Predictive Maintenance stands apart from more traditional and preventive approaches in that it doesn’t rely on time as the sole, deciding factor.  As the name suggests predictions in an industrial setting are made when maintenance of plant equipment are assessed as necessary.  While time is often a key factor predictions are based on other important and measurable equipment attributes.  This approach to maintaining equipment is increasingly the norm across the process industries.

If controller performance monitoring technologies are also predictive, then how are they related to the Predictive Maintenance solutions available in the market?  Here are several aspects that link the two:

Assigning Ownership

Control loop monitoring tools provide alerting mechanisms similar to their predictive maintenance counterparts.  More specifically, most loop monitoring tools employ a combination of real-time alerts and scheduled reports.  Users subscribe to the tool’s alerting and reporting functions that align with their specific job function or area of responsibility. Together these capabilities assure that important information is delivered on time and that appropriate issue ownership is established.

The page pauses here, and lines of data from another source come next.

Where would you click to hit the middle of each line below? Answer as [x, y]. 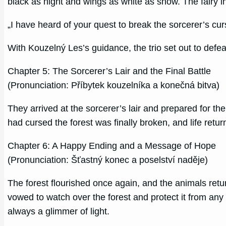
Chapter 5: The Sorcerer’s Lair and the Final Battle [109, 71]
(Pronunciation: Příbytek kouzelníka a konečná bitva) [114, 85]
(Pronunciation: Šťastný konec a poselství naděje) [108, 160]
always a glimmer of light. [59, 211]
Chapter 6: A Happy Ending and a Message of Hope [112, 146]

Tools like this Trouble-Makers list help practitioners to prioritize their loop optimization efforts by ranking issues according to their level of importance.

Measuring Proactively

As with predictive maintenance technologies, key performance indices (KPIs) enable controller performance monitoring tools to accurately measure the health of plant assets – in this case assets are individual PID loops and the associated mechanical equipment.  Representative control loop KPIs include those that evaluate mechanical issues like Stiction as well as PID controller challenges such as oscillation.  These KPIs proactively measure control loop attributes that are key to production.

Watching Thresholds

Predictive maintenance solutions assign thresholds that trigger alarms if and when those thresholds are surpassed.  Similarly loop performance monitoring tools set specific thresholds to the various KPIs so that appropriate staff are alerted when performance slips into inefficient and/or harmful territory.  They serve notice that either an investigation or an adjustment is warranted in order to reestablish safe, efficient control.


Setting Priorities

The average production facility has 100s if not 1000s of control loops so it should be expected that controller performance monitoring technologies rank each

identified issue from high to low.  That’s no different than most predictive maintenance solutions.  Just as some assets have a higher value than others in a plant, so too the performance of some PID loops outweigh others in terms of their impact on production.  By prioritizing issues loop monitoring products assure that attention is appropriately paid to the loops that matter most.

Clearly there are numerous similarities between controller performance monitoring technologies and Predictive Maintenance solutions.  Both provide manufacturers with valuable advance warning.  While similar in nature they assess the health of different parts of a production process.  As with the oil in your car there are plenty of things at a plant that can go wrong and that can bring production to a halt.